End of the line for Windows RT?

Now this is a line we have read many a times, in many a places. The original Surface RT was met with joyous excitement upon release, but things have been in a bit of a limbo on the Windows on ARM front.

Granted, Nokia jumped in with the Lumia 2520, and Microsoft is standing tall in support of the platform.

But Intel took Computex by storm yesterday when it unveiled a 12.5-inch tablet prototype.

This was a reference design that ran on the company’s newest Broadwell architecture. An architecture that the chip giant has ported onto tablets. No longer is Broadwell confined to the traditional world of desktops and notebooks.

It was a statement of intent from Intel that showed just how serious the company is on the tablets front.

Along with impressing audience with the 12.5-inch prototype, the company also showed off a smaller version with a 10-inch display. Both are codenamed Llama Mountain.

The Intel Core M chips are based on a low-power 14nm process, and although the chips are not shipping just yet, the chip giant has promised that a wave of these hybrids machines are being prepared right now, and will hit store shelves before the year is out.

The company also mentioned that half of them will sell under the $700 mark.

Ultimately, the biggest selling point of these new devices is that they are light and thin (the larger 12.5-inch model is 7.2 mm thick, and the smaller 10-inch one, only 6.8 mm) and they as passively cooled.
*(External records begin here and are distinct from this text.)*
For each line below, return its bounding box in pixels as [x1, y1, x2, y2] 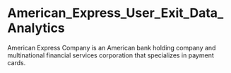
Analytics [7, 20, 65, 36]
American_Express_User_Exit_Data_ [7, 5, 224, 21]
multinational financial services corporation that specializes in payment [7, 51, 214, 60]
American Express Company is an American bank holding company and [7, 43, 216, 52]
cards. [7, 58, 26, 67]
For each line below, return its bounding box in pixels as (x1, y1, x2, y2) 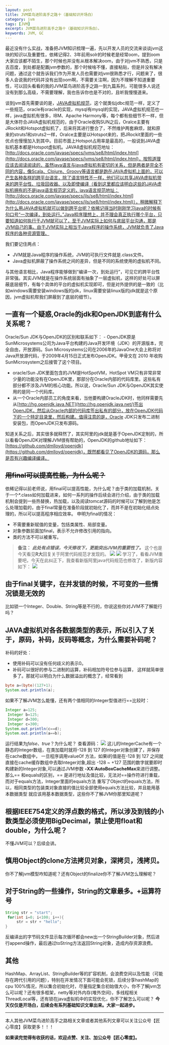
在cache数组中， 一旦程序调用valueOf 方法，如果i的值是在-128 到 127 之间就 (5, 753, 163, 759)
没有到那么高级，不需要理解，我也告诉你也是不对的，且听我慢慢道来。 (5, 89, 151, 95)
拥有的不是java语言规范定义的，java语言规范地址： (14, 187, 119, 193)
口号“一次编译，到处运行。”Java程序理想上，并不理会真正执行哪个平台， (9, 212, 158, 217)
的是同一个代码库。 (17, 388, 57, 394)
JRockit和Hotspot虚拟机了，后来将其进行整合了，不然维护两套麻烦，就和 (5, 125, 156, 131)
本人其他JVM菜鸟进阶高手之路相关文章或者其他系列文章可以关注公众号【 (5, 1018, 156, 1023)
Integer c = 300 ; (7, 721, 39, 727)
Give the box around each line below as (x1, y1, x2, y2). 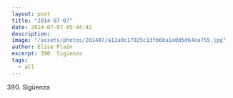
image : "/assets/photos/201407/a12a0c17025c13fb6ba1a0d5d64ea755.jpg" (11, 37, 227, 44)
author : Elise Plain (11, 43, 74, 50)
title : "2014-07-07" (11, 17, 74, 24)
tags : (11, 57, 28, 64)
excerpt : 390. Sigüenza (11, 50, 83, 58)
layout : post (11, 10, 51, 18)
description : (11, 30, 51, 38)
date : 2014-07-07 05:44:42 (11, 23, 92, 31)
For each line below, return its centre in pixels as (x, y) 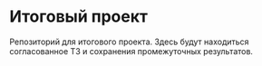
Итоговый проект (78, 17)
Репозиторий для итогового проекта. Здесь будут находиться (129, 42)
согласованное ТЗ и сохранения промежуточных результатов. (131, 51)
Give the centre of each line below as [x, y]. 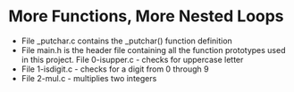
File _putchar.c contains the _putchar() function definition [127, 41]
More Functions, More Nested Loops [146, 16]
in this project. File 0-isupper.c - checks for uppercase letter [132, 59]
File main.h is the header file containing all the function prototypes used [153, 50]
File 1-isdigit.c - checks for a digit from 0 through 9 [115, 69]
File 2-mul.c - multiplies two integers [89, 78]
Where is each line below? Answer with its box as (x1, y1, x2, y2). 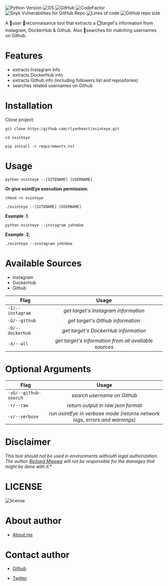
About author (5, 515, 62, 526)
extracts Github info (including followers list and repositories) (12, 77, 138, 83)
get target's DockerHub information (62, 327, 146, 334)
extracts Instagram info (12, 67, 60, 73)
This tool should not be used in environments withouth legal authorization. (5, 453, 158, 459)
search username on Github (71, 392, 137, 399)
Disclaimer (5, 436, 51, 447)
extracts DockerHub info (12, 72, 63, 78)
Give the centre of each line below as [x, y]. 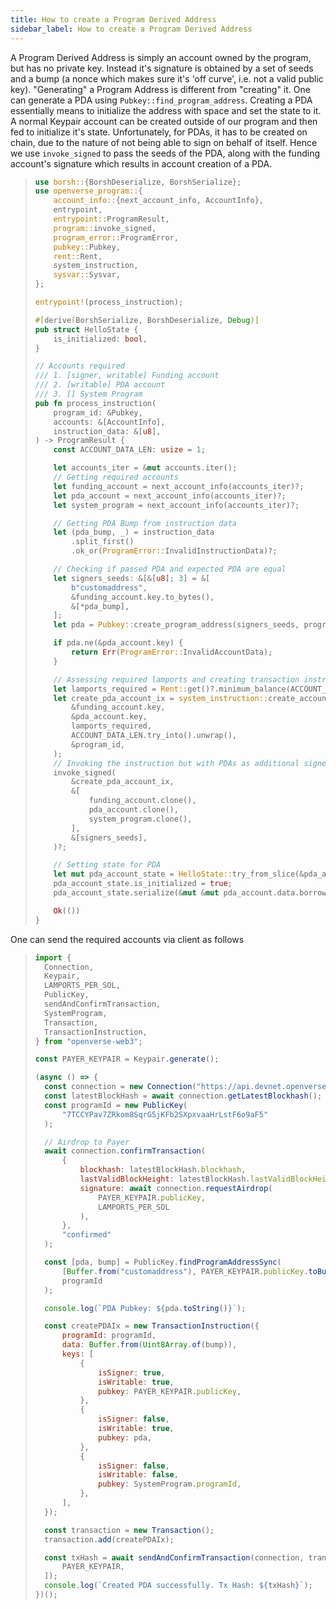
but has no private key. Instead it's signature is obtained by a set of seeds [162, 68]
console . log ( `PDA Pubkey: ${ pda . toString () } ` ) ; [145, 1308]
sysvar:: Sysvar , [87, 275]
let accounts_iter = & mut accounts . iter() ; [145, 468]
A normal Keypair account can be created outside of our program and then [164, 121]
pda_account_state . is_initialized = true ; [143, 884]
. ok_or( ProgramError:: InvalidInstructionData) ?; [174, 551]
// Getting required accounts [116, 477]
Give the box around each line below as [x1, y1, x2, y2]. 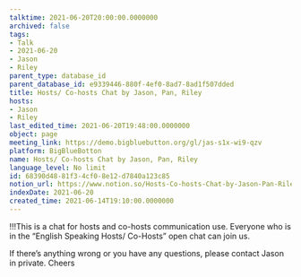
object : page [9, 130, 58, 139]
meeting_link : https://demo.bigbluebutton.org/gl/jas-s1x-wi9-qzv [9, 138, 262, 147]
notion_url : [9, 180, 54, 189]
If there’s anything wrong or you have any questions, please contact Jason [9, 247, 285, 258]
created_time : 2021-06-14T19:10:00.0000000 [9, 196, 175, 206]
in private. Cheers [9, 257, 75, 268]
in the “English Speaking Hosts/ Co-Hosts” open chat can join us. [9, 230, 251, 241]
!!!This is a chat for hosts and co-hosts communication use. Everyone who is [9, 221, 291, 231]
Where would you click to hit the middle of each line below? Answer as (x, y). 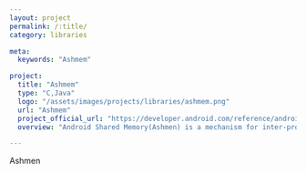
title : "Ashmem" (48, 85)
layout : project (40, 18)
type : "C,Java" (46, 93)
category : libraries (49, 35)
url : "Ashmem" (44, 110)
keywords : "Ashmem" (55, 60)
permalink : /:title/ (49, 26)
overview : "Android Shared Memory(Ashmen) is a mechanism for (138, 127)
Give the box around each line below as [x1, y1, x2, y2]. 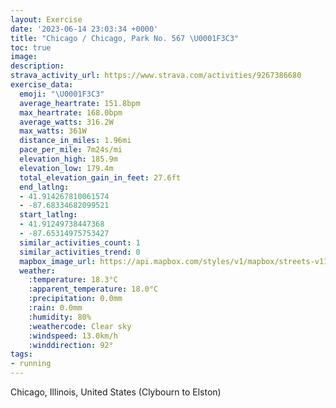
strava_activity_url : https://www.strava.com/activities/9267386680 [10, 71, 302, 81]
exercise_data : [10, 80, 74, 90]
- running [10, 359, 52, 369]
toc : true [10, 42, 52, 53]
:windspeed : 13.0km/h [28, 331, 118, 341]
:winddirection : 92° [28, 340, 114, 350]
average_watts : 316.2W [19, 117, 114, 127]
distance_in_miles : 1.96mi [19, 136, 132, 146]
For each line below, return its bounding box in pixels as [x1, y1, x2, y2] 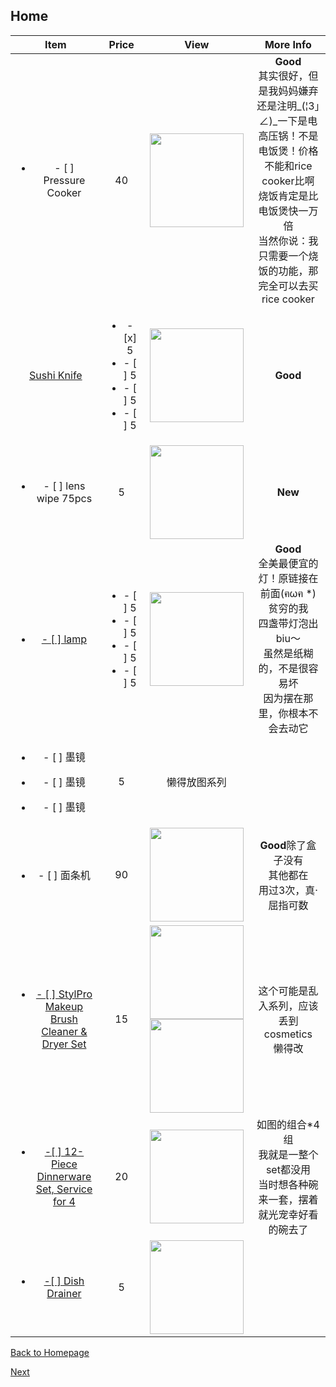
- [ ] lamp [41, 632, 88, 646]
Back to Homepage [10, 1346, 90, 1358]
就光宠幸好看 [258, 1207, 319, 1221]
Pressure [43, 173, 86, 187]
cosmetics [263, 1027, 313, 1041]
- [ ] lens [43, 479, 86, 493]
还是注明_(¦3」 [256, 99, 320, 113]
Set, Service [35, 1182, 93, 1196]
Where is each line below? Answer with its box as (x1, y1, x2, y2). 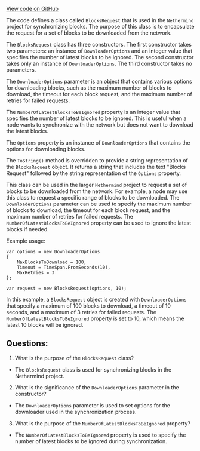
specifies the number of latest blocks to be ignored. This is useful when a (6, 115, 187, 122)
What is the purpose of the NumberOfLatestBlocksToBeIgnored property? (14, 419, 191, 427)
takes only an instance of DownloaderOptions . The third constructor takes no (6, 60, 192, 67)
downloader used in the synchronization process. (14, 408, 137, 415)
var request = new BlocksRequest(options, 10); (6, 286, 127, 292)
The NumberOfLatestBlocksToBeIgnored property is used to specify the (14, 431, 186, 438)
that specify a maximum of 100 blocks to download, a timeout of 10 (6, 302, 171, 309)
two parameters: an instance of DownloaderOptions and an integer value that (6, 47, 193, 54)
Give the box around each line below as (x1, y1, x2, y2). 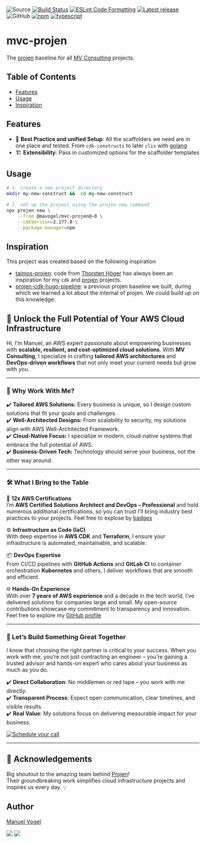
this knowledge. (15, 296, 56, 303)
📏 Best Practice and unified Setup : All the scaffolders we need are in (15, 135, 191, 142)
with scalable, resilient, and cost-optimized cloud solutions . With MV (6, 346, 185, 353)
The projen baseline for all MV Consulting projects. (6, 54, 135, 61)
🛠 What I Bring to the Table (6, 479, 89, 487)
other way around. (6, 457, 53, 464)
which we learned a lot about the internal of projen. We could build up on (15, 289, 199, 297)
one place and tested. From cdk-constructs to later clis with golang (15, 142, 188, 149)
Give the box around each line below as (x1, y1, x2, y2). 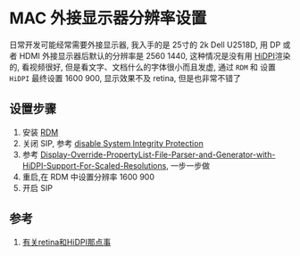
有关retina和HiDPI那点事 (21, 236, 112, 247)
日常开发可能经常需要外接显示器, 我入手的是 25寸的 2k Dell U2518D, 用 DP (9, 39, 281, 50)
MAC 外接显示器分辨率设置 (9, 8, 207, 29)
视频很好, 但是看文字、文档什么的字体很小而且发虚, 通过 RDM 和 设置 (29, 62, 277, 72)
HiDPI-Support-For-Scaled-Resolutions (21, 160, 167, 170)
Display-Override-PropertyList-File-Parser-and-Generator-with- (39, 149, 276, 160)
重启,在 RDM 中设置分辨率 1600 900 (21, 171, 154, 182)
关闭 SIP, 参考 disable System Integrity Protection (21, 137, 204, 148)
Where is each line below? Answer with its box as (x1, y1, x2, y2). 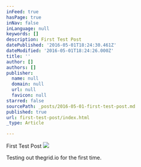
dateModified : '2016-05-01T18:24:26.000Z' (6, 48, 114, 54)
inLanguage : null (6, 25, 50, 32)
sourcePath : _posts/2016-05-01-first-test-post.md (6, 103, 136, 110)
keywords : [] (6, 31, 39, 37)
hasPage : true (6, 14, 42, 20)
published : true (6, 109, 47, 115)
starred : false (6, 98, 44, 104)
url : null (11, 87, 36, 93)
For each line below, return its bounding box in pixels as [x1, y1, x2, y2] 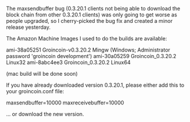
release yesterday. [6, 23, 51, 30]
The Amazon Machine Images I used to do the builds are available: [6, 35, 168, 42]
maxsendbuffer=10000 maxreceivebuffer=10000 [6, 99, 125, 106]
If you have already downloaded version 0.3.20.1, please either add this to [6, 82, 185, 89]
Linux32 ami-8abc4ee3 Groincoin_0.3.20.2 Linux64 [6, 59, 131, 66]
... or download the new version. [6, 111, 84, 117]
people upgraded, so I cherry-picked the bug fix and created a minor [6, 18, 173, 24]
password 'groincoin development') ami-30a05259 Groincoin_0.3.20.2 [6, 53, 176, 59]

So where does that leave Windows RT on tablets?

The tide, it must be said, is getting rougher for the platform, which is under attack from both sides of the market, the budget and premium. Consumers are showing increased interest in Windows 8.1 Pro.

Microsoft will be inclined to develop Windows RT based devices for another generation or two, but if things don’t add up as they should, then the technology titan could reserve the platform for enterprise usage primarily, owing to the security (along with familiarity) it provides.

It might not exactly be game over for Windows RT yet.

But the game just got a whole lot tougher.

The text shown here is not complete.